Exercise requirements: Look at every line below and count those containing "lever". Answer with the number only.

** Opening Supplied information block **

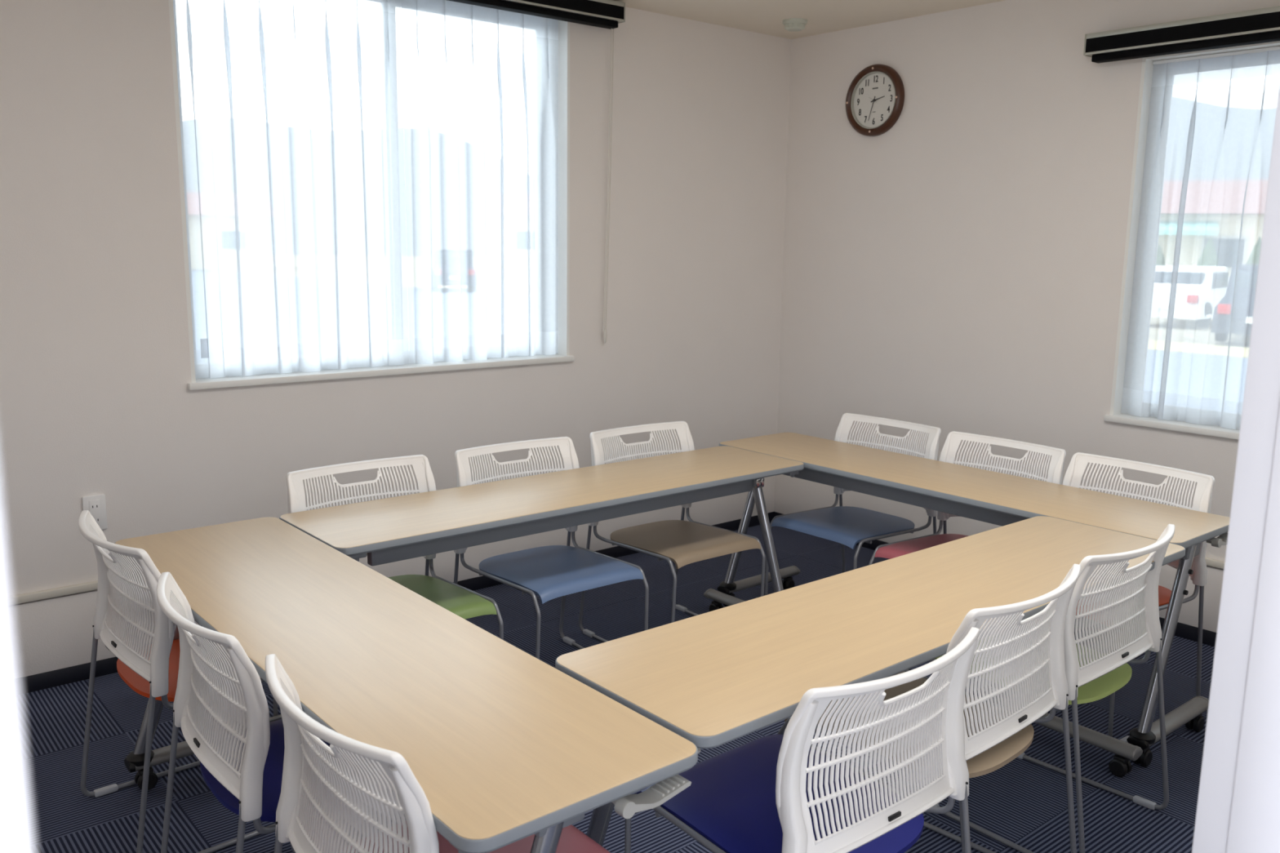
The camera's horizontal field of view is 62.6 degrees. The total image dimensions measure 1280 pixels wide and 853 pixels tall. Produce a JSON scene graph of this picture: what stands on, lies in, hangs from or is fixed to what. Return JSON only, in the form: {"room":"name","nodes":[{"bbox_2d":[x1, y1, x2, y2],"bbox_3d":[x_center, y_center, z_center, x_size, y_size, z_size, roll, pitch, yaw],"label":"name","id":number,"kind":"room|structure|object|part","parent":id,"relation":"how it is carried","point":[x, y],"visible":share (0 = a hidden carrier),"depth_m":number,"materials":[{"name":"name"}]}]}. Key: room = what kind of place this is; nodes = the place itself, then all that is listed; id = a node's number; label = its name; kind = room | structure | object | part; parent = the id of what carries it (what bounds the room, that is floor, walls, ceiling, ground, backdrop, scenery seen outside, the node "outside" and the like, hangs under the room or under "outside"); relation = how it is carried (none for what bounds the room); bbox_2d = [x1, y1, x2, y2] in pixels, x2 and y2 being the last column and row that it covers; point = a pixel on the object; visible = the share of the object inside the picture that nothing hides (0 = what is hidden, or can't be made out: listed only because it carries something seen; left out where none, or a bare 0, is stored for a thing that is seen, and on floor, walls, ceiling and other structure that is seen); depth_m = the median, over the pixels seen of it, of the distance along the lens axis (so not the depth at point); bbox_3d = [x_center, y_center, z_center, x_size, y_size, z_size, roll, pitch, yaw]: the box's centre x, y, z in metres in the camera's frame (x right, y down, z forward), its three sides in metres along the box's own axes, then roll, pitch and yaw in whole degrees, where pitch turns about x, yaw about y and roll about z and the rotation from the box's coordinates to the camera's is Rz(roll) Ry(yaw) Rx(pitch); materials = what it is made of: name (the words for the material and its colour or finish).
{"room":"meeting room","nodes":[
{"label":"meeting room","id":0,"kind":"room"},
{"bbox_2d":[0,0,791,605],"bbox_3d":[-1.220,-0.497,4.136,5.400,2.562,0.200,-7,13,-39],"label":"wall","id":1,"kind":"structure","parent":0,"point":[95,398],"depth_m":4.00,"materials":[{"name":"paint"}]},
{"bbox_2d":[10,580,97,604],"bbox_3d":[-1.162,0.454,4.216,5.000,0.027,0.022,-7,13,-39],"label":"trim","id":2,"kind":"structure","parent":1,"relation":"attached to","point":[89,586],"depth_m":3.54,"materials":[{"name":"white wood"}]},
{"bbox_2d":[81,493,107,529],"bbox_3d":[-1.862,0.296,3.596,0.072,0.124,0.014,-7,13,-39],"label":"wall outlet","id":3,"kind":"object","parent":1,"relation":"attached to","point":[95,504],"visible":0.73,"depth_m":3.59,"materials":[{"name":"white plastic"}]},
{"bbox_2d":[88,499,102,525],"bbox_3d":[-1.859,0.296,3.592,0.034,0.092,0.004,-7,13,-39],"label":"socket","id":4,"kind":"object","parent":3,"relation":"attached to","point":[95,505],"depth_m":3.59,"materials":[{"name":"white plastic"}]},
{"bbox_2d":[168,0,574,390],"bbox_3d":[-1.002,-0.974,4.207,1.688,1.517,0.207,-7,13,-39],"label":"window","id":5,"kind":"structure","parent":1,"relation":"in","point":[562,356],"depth_m":4.53,"materials":[{"name":"white plastic"}]},
{"bbox_2d":[173,0,408,378],"bbox_3d":[-1.269,-0.938,3.940,0.872,1.471,0.047,-7,13,-39],"label":"sheer curtain","id":6,"kind":"object","parent":5,"relation":"hanging from","point":[291,111],"visible":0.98,"depth_m":3.93,"materials":[{"name":"fabric"}]},
{"bbox_3d":[-0.991,-0.234,4.312,1.688,0.025,0.142,-7,13,-39],"label":"sill","id":7,"kind":"part","parent":5,"relation":"part of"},
{"bbox_2d":[400,0,558,364],"bbox_3d":[-0.645,-1.020,4.460,0.753,1.471,0.054,-7,13,-39],"label":"sheer curtain","id":8,"kind":"object","parent":5,"relation":"hanging from","point":[480,84],"visible":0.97,"depth_m":4.44,"materials":[{"name":"fabric"}]},
{"bbox_2d":[11,475,775,678],"bbox_3d":[-1.167,0.597,4.245,5.000,0.253,0.010,-7,13,-39],"label":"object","id":9,"kind":"structure","parent":1,"relation":"attached to","point":[55,633],"depth_m":4.36,"materials":[{"name":"paper"}]},
{"bbox_2d":[18,511,774,694],"bbox_3d":[-1.170,0.751,4.273,5.000,0.058,0.009,-7,13,-39],"label":"baseboard","id":10,"kind":"structure","parent":1,"relation":"attached to","point":[32,683],"depth_m":3.68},
{"bbox_2d":[448,0,625,342],"bbox_3d":[-0.914,-1.023,4.101,2.112,1.499,0.096,-7,13,-39],"label":"curtain rail","id":11,"kind":"object","parent":1,"relation":"attached to","point":[606,14],"visible":1,"depth_m":4.49,"materials":[{"name":"metal"}]},
{"bbox_3d":[-0.877,-1.706,3.947,2.098,0.052,0.004,-7,13,-39],"label":"panel","id":12,"kind":"part","parent":11,"relation":"part of","materials":[{"name":"black metal"}]},
{"bbox_3d":[-0.142,-1.107,4.746,0.042,1.363,0.011,-3,11,-21],"label":"pull cord","id":13,"kind":"part","parent":11,"relation":"part of","materials":[{"name":"white plastic"}]},
{"bbox_2d":[20,522,1215,852],"bbox_3d":[0.814,1.275,1.953,5.400,0.120,6.600,-7,13,-39],"label":"floor","id":14,"kind":"structure","parent":0,"point":[1024,802],"depth_m":3.11,"materials":[{"name":"carpet"}]},
{"bbox_2d":[78,510,277,852],"bbox_3d":[-1.150,0.627,2.807,0.555,0.808,0.513,-8,13,-41],"label":"chair","id":15,"kind":"object","parent":14,"relation":"on","point":[126,601],"visible":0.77,"depth_m":2.58,"materials":[{"name":"white plastic"}]},
{"bbox_3d":[-1.322,0.547,2.646,0.005,0.008,0.034,-8,13,-41],"label":"label plate","id":16,"kind":"part","parent":15,"relation":"part of","materials":[{"name":"black plastic"}]},
{"bbox_3d":[-1.303,0.420,2.630,0.100,0.336,0.488,-8,13,-41],"label":"backrest","id":17,"kind":"part","parent":15,"relation":"part of","materials":[{"name":"white plastic"}]},
{"bbox_3d":[-1.127,0.618,2.827,0.476,0.044,0.424,-8,13,-41],"label":"seat","id":18,"kind":"part","parent":15,"relation":"part of","materials":[{"name":"orange fabric"}]},
{"bbox_3d":[-1.303,0.747,2.999,0.555,0.500,0.029,-8,13,-40],"label":"frame","id":19,"kind":"part","parent":15,"relation":"part of","materials":[{"name":"grey metal"}]},
{"bbox_3d":[-1.003,0.809,2.667,0.555,0.500,0.029,-8,13,-42],"label":"frame","id":20,"kind":"part","parent":15,"relation":"part of","materials":[{"name":"grey metal"}]},
{"bbox_2d":[156,572,386,852],"bbox_3d":[-0.718,0.725,2.285,0.555,0.808,0.513,-7,12,-37],"label":"chair","id":21,"kind":"object","parent":14,"relation":"on","point":[218,684],"visible":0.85,"depth_m":2.06,"materials":[{"name":"white plastic"}]},
{"bbox_3d":[-0.900,0.642,2.138,0.005,0.008,0.034,-7,12,-37],"label":"label plate","id":22,"kind":"part","parent":21,"relation":"part of","materials":[{"name":"black plastic"}]},
{"bbox_3d":[-0.880,0.515,2.121,0.100,0.336,0.488,-7,12,-37],"label":"backrest","id":23,"kind":"part","parent":21,"relation":"part of","materials":[{"name":"white plastic"}]},
{"bbox_3d":[-0.859,0.842,2.492,0.555,0.500,0.035,-7,12,-37],"label":"frame","id":24,"kind":"part","parent":21,"relation":"part of","materials":[{"name":"grey metal"}]},
{"bbox_3d":[-0.692,0.716,2.304,0.476,0.044,0.424,-7,12,-37],"label":"seat","id":25,"kind":"part","parent":21,"relation":"part of","materials":[{"name":"blue fabric"}]},
{"bbox_3d":[-0.583,0.908,2.135,0.555,0.500,0.029,-7,13,-38],"label":"frame","id":26,"kind":"part","parent":21,"relation":"part of","materials":[{"name":"grey metal"}]},
{"bbox_2d":[285,454,503,639],"bbox_3d":[-0.771,0.546,3.299,0.513,0.808,0.555,-8,13,-40],"label":"chair","id":27,"kind":"object","parent":14,"relation":"on","point":[466,603],"visible":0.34,"depth_m":3.37,"materials":[{"name":"white plastic"}]},
{"bbox_3d":[-0.903,0.288,3.415,0.488,0.336,0.100,-8,13,-40],"label":"backrest","id":28,"kind":"part","parent":27,"relation":"part of","materials":[{"name":"white plastic"}]},
{"bbox_3d":[-0.750,0.545,3.274,0.424,0.044,0.476,-8,13,-40],"label":"seat","id":29,"kind":"part","parent":27,"relation":"part of","materials":[{"name":"green fabric"}]},
{"bbox_3d":[-0.601,0.674,3.470,0.029,0.500,0.555,-7,13,-38],"label":"frame","id":30,"kind":"part","parent":27,"relation":"part of","materials":[{"name":"grey metal"}]},
{"bbox_2d":[114,516,697,852],"bbox_3d":[-0.679,0.768,2.356,0.472,0.700,1.897,-7,13,-39],"label":"folding table","id":31,"kind":"object","parent":14,"relation":"on","point":[504,747],"visible":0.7,"depth_m":1.96,"materials":[{"name":"paint"}]},
{"bbox_3d":[-1.309,0.634,2.932,0.234,0.571,0.034,-7,13,-39],"label":"leg","id":32,"kind":"part","parent":31,"relation":"part of","materials":[{"name":"metal"}]},
{"bbox_3d":[-0.209,0.876,1.638,0.234,0.571,0.034,-7,13,-39],"label":"leg","id":33,"kind":"part","parent":31,"relation":"part of","materials":[{"name":"metal"}]},
{"bbox_3d":[0.009,0.583,1.690,0.146,0.032,0.062,-7,13,-39],"label":"lever","id":34,"kind":"part","parent":31,"relation":"part of","materials":[{"name":"grey plastic"}]},
{"bbox_2d":[265,653,610,852],"bbox_3d":[-0.336,0.804,1.861,0.555,0.808,0.513,-7,13,-39],"label":"chair","id":35,"kind":"object","parent":14,"relation":"on","point":[322,784],"visible":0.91,"depth_m":1.67,"materials":[{"name":"white plastic"}]},
{"bbox_3d":[-0.483,0.923,2.057,0.555,0.500,0.029,-7,13,-38],"label":"frame","id":36,"kind":"part","parent":35,"relation":"part of","materials":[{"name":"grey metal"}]},
{"bbox_3d":[-0.492,0.596,1.688,0.100,0.336,0.488,-7,13,-39],"label":"backrest","id":37,"kind":"part","parent":35,"relation":"part of","materials":[{"name":"white plastic"}]},
{"bbox_3d":[-0.311,0.796,1.880,0.476,0.044,0.424,-7,13,-39],"label":"seat","id":38,"kind":"part","parent":35,"relation":"part of","materials":[{"name":"red fabric"}]},
{"bbox_2d":[279,445,804,611],"bbox_3d":[-0.224,0.549,3.637,1.897,0.700,0.472,-7,13,-39],"label":"folding table","id":39,"kind":"object","parent":14,"relation":"on","point":[408,526],"visible":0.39,"depth_m":3.42,"materials":[{"name":"brown wood"}]},
{"bbox_3d":[0.501,0.455,4.097,0.034,0.571,0.234,-7,13,-39],"label":"leg","id":40,"kind":"part","parent":39,"relation":"part of","materials":[{"name":"metal"}]},
{"bbox_2d":[453,436,648,659],"bbox_3d":[-0.318,0.489,3.663,0.513,0.808,0.555,-7,13,-38],"label":"chair","id":41,"kind":"object","parent":14,"relation":"on","point":[550,572],"visible":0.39,"depth_m":3.64,"materials":[{"name":"white plastic"}]},
{"bbox_3d":[-0.496,0.662,3.549,0.029,0.500,0.555,-8,13,-40],"label":"frame","id":42,"kind":"part","parent":41,"relation":"part of","materials":[{"name":"grey metal"}]},
{"bbox_3d":[-0.446,0.230,3.782,0.488,0.336,0.100,-7,13,-38],"label":"backrest","id":43,"kind":"part","parent":41,"relation":"part of","materials":[{"name":"white plastic"}]},
{"bbox_3d":[-0.298,0.488,3.638,0.424,0.044,0.476,-7,13,-38],"label":"seat","id":44,"kind":"part","parent":41,"relation":"part of","materials":[{"name":"blue fabric"}]},
{"bbox_3d":[-0.144,0.618,3.830,0.029,0.500,0.555,-7,12,-37],"label":"frame","id":45,"kind":"part","parent":41,"relation":"part of","materials":[{"name":"grey metal"}]},
{"bbox_2d":[578,421,765,642],"bbox_3d":[0.127,0.429,4.040,0.513,0.808,0.555,-7,13,-38],"label":"chair","id":46,"kind":"object","parent":14,"relation":"on","point":[682,542],"visible":0.53,"depth_m":4.03,"materials":[{"name":"white plastic"}]},
{"bbox_3d":[-0.051,0.602,3.927,0.029,0.500,0.555,-8,13,-40],"label":"frame","id":47,"kind":"part","parent":46,"relation":"part of","materials":[{"name":"grey metal"}]},
{"bbox_3d":[0.000,0.170,4.160,0.488,0.336,0.100,-7,13,-38],"label":"backrest","id":48,"kind":"part","parent":46,"relation":"part of","materials":[{"name":"white plastic"}]},
{"bbox_3d":[0.147,0.428,4.015,0.424,0.044,0.476,-7,13,-38],"label":"seat","id":49,"kind":"part","parent":46,"relation":"part of","materials":[{"name":"brown fabric"}]},
{"bbox_3d":[0.301,0.558,4.207,0.029,0.500,0.555,-7,12,-37],"label":"frame","id":50,"kind":"part","parent":46,"relation":"part of","materials":[{"name":"grey metal"}]},
{"bbox_2d":[624,626,979,852],"bbox_3d":[0.319,0.773,2.091,0.513,0.808,0.555,-7,13,-39],"label":"chair","id":51,"kind":"object","parent":14,"relation":"on","point":[773,793],"visible":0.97,"depth_m":1.95,"materials":[{"name":"white plastic"}]},
{"bbox_3d":[0.142,0.947,1.975,0.029,0.500,0.555,-7,13,-38],"label":"frame","id":52,"kind":"part","parent":51,"relation":"part of","materials":[{"name":"grey metal"}]},
{"bbox_3d":[0.299,0.763,2.114,0.424,0.044,0.476,-7,13,-39],"label":"seat","id":53,"kind":"part","parent":51,"relation":"part of","materials":[{"name":"blue fabric"}]},
{"bbox_3d":[0.455,0.574,1.893,0.488,0.336,0.100,-7,13,-39],"label":"backrest","id":54,"kind":"part","parent":51,"relation":"part of","materials":[{"name":"white plastic"}]},
{"bbox_3d":[0.491,0.902,2.259,0.029,0.500,0.555,-8,13,-40],"label":"frame","id":55,"kind":"part","parent":51,"relation":"part of","materials":[{"name":"grey metal"}]},
{"bbox_3d":[0.459,0.703,1.898,0.034,0.008,0.005,-7,13,-39],"label":"label plate","id":56,"kind":"part","parent":51,"relation":"part of","materials":[{"name":"black plastic"}]},
{"bbox_2d":[764,413,941,595],"bbox_3d":[0.874,0.393,4.303,0.555,0.808,0.513,-8,13,-40],"label":"chair","id":57,"kind":"object","parent":14,"relation":"on","point":[848,526],"visible":0.44,"depth_m":4.28,"materials":[{"name":"white plastic"}]},
{"bbox_3d":[0.724,0.513,4.498,0.555,0.500,0.029,-8,13,-42],"label":"frame","id":58,"kind":"part","parent":57,"relation":"part of","materials":[{"name":"grey metal"}]},
{"bbox_3d":[0.850,0.391,4.282,0.476,0.044,0.424,-8,13,-40],"label":"seat","id":59,"kind":"part","parent":57,"relation":"part of","materials":[{"name":"blue fabric"}]},
{"bbox_3d":[1.034,0.143,4.398,0.100,0.336,0.488,-8,13,-40],"label":"backrest","id":60,"kind":"part","parent":57,"relation":"part of","materials":[{"name":"white plastic"}]},
{"bbox_3d":[1.020,0.576,4.162,0.555,0.500,0.029,-7,13,-39],"label":"frame","id":61,"kind":"part","parent":57,"relation":"part of","materials":[{"name":"grey metal"}]},
{"bbox_2d":[555,515,1185,846],"bbox_3d":[0.657,0.742,2.610,1.887,0.700,0.507,-7,13,-39],"label":"folding table","id":62,"kind":"object","parent":14,"relation":"on","point":[715,678],"visible":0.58,"depth_m":2.27,"materials":[{"name":"paint"}]},
{"bbox_3d":[-0.076,0.787,2.158,0.033,0.571,0.234,-7,13,-39],"label":"leg","id":63,"kind":"part","parent":62,"relation":"part of","materials":[{"name":"metal"}]},
{"bbox_2d":[777,564,1080,852],"bbox_3d":[0.684,0.710,2.481,0.513,0.808,0.555,-9,14,-43],"label":"chair","id":64,"kind":"object","parent":14,"relation":"on","point":[1033,648],"visible":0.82,"depth_m":2.30,"materials":[{"name":"white plastic"}]},
{"bbox_3d":[0.518,0.885,2.354,0.029,0.500,0.555,-8,13,-42],"label":"frame","id":65,"kind":"part","parent":64,"relation":"part of","materials":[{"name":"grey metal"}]},
{"bbox_3d":[0.662,0.700,2.503,0.424,0.044,0.476,-9,14,-43],"label":"seat","id":66,"kind":"part","parent":64,"relation":"part of","materials":[{"name":"beige plastic"}]},
{"bbox_3d":[0.845,0.836,2.662,0.029,0.500,0.555,-9,14,-44],"label":"frame","id":67,"kind":"part","parent":64,"relation":"part of","materials":[{"name":"grey metal"}]},
{"bbox_3d":[0.830,0.509,2.293,0.488,0.336,0.100,-9,14,-43],"label":"backrest","id":68,"kind":"part","parent":64,"relation":"part of","materials":[{"name":"white plastic"}]},
{"bbox_3d":[0.836,0.638,2.299,0.034,0.008,0.005,-9,14,-43],"label":"label plate","id":69,"kind":"part","parent":64,"relation":"part of","materials":[{"name":"black plastic"}]},
{"bbox_2d":[868,431,1066,693],"bbox_3d":[1.204,0.470,3.892,0.555,0.808,0.513,-7,13,-39],"label":"chair","id":70,"kind":"object","parent":14,"relation":"on","point":[895,549],"visible":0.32,"depth_m":3.97,"materials":[{"name":"white plastic"}]},
{"bbox_3d":[1.057,0.589,4.089,0.555,0.500,0.029,-8,13,-40],"label":"frame","id":71,"kind":"part","parent":70,"relation":"part of","materials":[{"name":"grey metal"}]},
{"bbox_3d":[1.179,0.468,3.870,0.476,0.044,0.424,-7,13,-39],"label":"seat","id":72,"kind":"part","parent":70,"relation":"part of","materials":[{"name":"red fabric"}]},
{"bbox_3d":[1.367,0.220,3.983,0.100,0.336,0.488,-7,13,-39],"label":"backrest","id":73,"kind":"part","parent":70,"relation":"part of","materials":[{"name":"white plastic"}]},
{"bbox_2d":[717,432,1230,767],"bbox_3d":[1.079,0.524,3.887,0.472,0.700,1.897,-7,13,-39],"label":"folding table","id":74,"kind":"object","parent":14,"relation":"on","point":[996,498],"visible":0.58,"depth_m":3.58,"materials":[{"name":"paint"}]},
{"bbox_3d":[0.450,0.391,4.463,0.234,0.571,0.034,-7,13,-39],"label":"leg","id":75,"kind":"part","parent":74,"relation":"part of","materials":[{"name":"metal"}]},
{"bbox_3d":[1.572,0.637,3.143,0.234,0.571,0.034,-7,13,-39],"label":"leg","id":76,"kind":"part","parent":74,"relation":"part of","materials":[{"name":"metal"}]},
{"bbox_3d":[1.768,0.340,3.221,0.146,0.032,0.062,-7,13,-39],"label":"lever","id":77,"kind":"part","parent":74,"relation":"part of","materials":[{"name":"grey plastic"}]},
{"bbox_2d":[898,524,1174,852],"bbox_3d":[1.084,0.650,2.856,0.513,0.808,0.555,-8,13,-41],"label":"chair","id":78,"kind":"object","parent":14,"relation":"on","point":[1129,597],"visible":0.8,"depth_m":2.65,"materials":[{"name":"white plastic"}]},
{"bbox_3d":[0.912,0.824,2.734,0.029,0.500,0.555,-8,13,-40],"label":"frame","id":79,"kind":"part","parent":78,"relation":"part of","materials":[{"name":"grey metal"}]},
{"bbox_3d":[1.063,0.640,2.878,0.424,0.044,0.476,-8,13,-41],"label":"seat","id":80,"kind":"part","parent":78,"relation":"part of","materials":[{"name":"green plastic"}]},
{"bbox_3d":[1.251,0.777,3.030,0.029,0.500,0.555,-8,13,-42],"label":"frame","id":81,"kind":"part","parent":78,"relation":"part of","materials":[{"name":"grey metal"}]},
{"bbox_3d":[1.225,0.449,2.662,0.488,0.336,0.100,-8,13,-41],"label":"backrest","id":82,"kind":"part","parent":78,"relation":"part of","materials":[{"name":"white plastic"}]},
{"bbox_3d":[1.230,0.579,2.667,0.034,0.008,0.005,-8,13,-41],"label":"label plate","id":83,"kind":"part","parent":78,"relation":"part of","materials":[{"name":"black plastic"}]},
{"bbox_2d":[980,452,1214,743],"bbox_3d":[1.517,0.543,3.498,0.555,0.808,0.513,-7,12,-37],"label":"chair","id":84,"kind":"object","parent":14,"relation":"on","point":[1079,461],"visible":0.28,"depth_m":3.49,"materials":[{"name":"white plastic"}]},
{"bbox_3d":[1.491,0.541,3.478,0.476,0.044,0.424,-7,12,-37],"label":"seat","id":85,"kind":"part","parent":84,"relation":"part of","materials":[{"name":"plastic"}]},
{"bbox_3d":[1.686,0.295,3.581,0.100,0.336,0.488,-7,12,-37],"label":"backrest","id":86,"kind":"part","parent":84,"relation":"part of","materials":[{"name":"white plastic"}]},
{"bbox_3d":[1.651,0.727,3.347,0.555,0.500,0.029,-6,12,-35],"label":"frame","id":87,"kind":"part","parent":84,"relation":"part of","materials":[{"name":"grey metal"}]},
{"bbox_2d":[614,0,1004,39],"bbox_3d":[0.850,-1.366,1.490,5.400,0.120,6.600,-7,13,-39],"label":"ceiling","id":88,"kind":"structure","parent":0,"point":[762,16],"depth_m":4.76,"materials":[{"name":"white paint"}]},
{"bbox_2d":[782,17,807,31],"bbox_3d":[0.731,-1.893,4.969,0.116,0.045,0.116,-7,13,-39],"label":"smoke detector","id":89,"kind":"object","parent":88,"relation":"attached to","point":[793,24],"visible":1,"depth_m":4.93,"materials":[{"name":"plastic"}]},
{"bbox_2d":[777,0,1279,569],"bbox_3d":[2.827,-0.306,3.369,0.200,2.562,6.200,-7,13,-39],"label":"wall","id":90,"kind":"structure","parent":0,"point":[957,266],"depth_m":4.71,"materials":[{"name":"paint"}]},
{"bbox_2d":[845,63,904,136],"bbox_3d":[1.119,-1.564,5.045,0.046,0.332,0.332,-7,13,-39],"label":"wall clock","id":91,"kind":"object","parent":90,"relation":"attached to","point":[875,97],"visible":1,"depth_m":5.04,"materials":[{"name":"brown wood"}]},
{"bbox_2d":[773,511,1217,647],"bbox_3d":[1.851,0.744,4.552,0.009,0.058,3.441,-7,13,-39],"label":"baseboard","id":92,"kind":"structure","parent":90,"relation":"attached to","point":[1184,631],"depth_m":4.17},
{"bbox_2d":[774,474,1223,632],"bbox_3d":[1.853,0.590,4.524,0.010,0.253,3.439,-7,13,-39],"label":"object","id":93,"kind":"structure","parent":90,"relation":"attached to","point":[793,495],"depth_m":5.12,"materials":[{"name":"grey plastic"}]},
{"bbox_2d":[1083,5,1279,62],"bbox_3d":[2.342,-1.385,3.551,0.096,0.112,1.712,-7,13,-39],"label":"curtain rail","id":94,"kind":"object","parent":90,"relation":"attached to","point":[1260,25],"visible":1,"depth_m":3.88,"materials":[{"name":"metal"}]},
{"bbox_2d":[1103,40,1279,439],"bbox_3d":[2.459,-0.640,3.732,0.207,1.439,1.442,-7,13,-39],"label":"window","id":95,"kind":"structure","parent":90,"relation":"in","point":[1115,415],"depth_m":4.18,"materials":[{"name":"white plastic"}]},
{"bbox_3d":[2.424,0.059,3.833,0.142,0.025,1.442,-7,13,-39],"label":"sill","id":96,"kind":"part","parent":95,"relation":"part of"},
{"bbox_2d":[1120,45,1279,429],"bbox_3d":[2.256,-0.682,3.916,0.053,1.393,0.832,-7,13,-39],"label":"sheer curtain","id":97,"kind":"object","parent":95,"relation":"hanging from","point":[1211,122],"visible":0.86,"depth_m":4.04,"materials":[{"name":"fabric"}]},
{"bbox_3d":[2.277,-1.364,3.807,0.016,0.012,0.832,-7,13,-39],"label":"curtain rail","id":98,"kind":"part","parent":97,"relation":"part of","materials":[{"name":"metal"}]},
{"bbox_2d":[1204,557,1225,569],"bbox_3d":[1.854,0.448,4.491,0.022,0.027,3.428,-7,13,-39],"label":"trim","id":99,"kind":"structure","parent":90,"relation":"attached to","point":[1209,562],"depth_m":4.05,"materials":[{"name":"white plastic"}]},
{"bbox_3d":[1.104,0.015,1.401,5.000,2.562,0.150,-7,13,-39],"label":"wall","id":100,"kind":"structure","parent":0,"visible":0},
{"bbox_2d":[0,81,1279,852],"bbox_3d":[0.246,0.306,0.721,1.375,2.200,0.182,-7,13,-39],"label":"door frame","id":101,"kind":"structure","parent":100,"relation":"in","point":[1238,806],"depth_m":1.11,"materials":[{"name":"white paint"}]}
]}

** Closing Supplied information block **

Your response: 2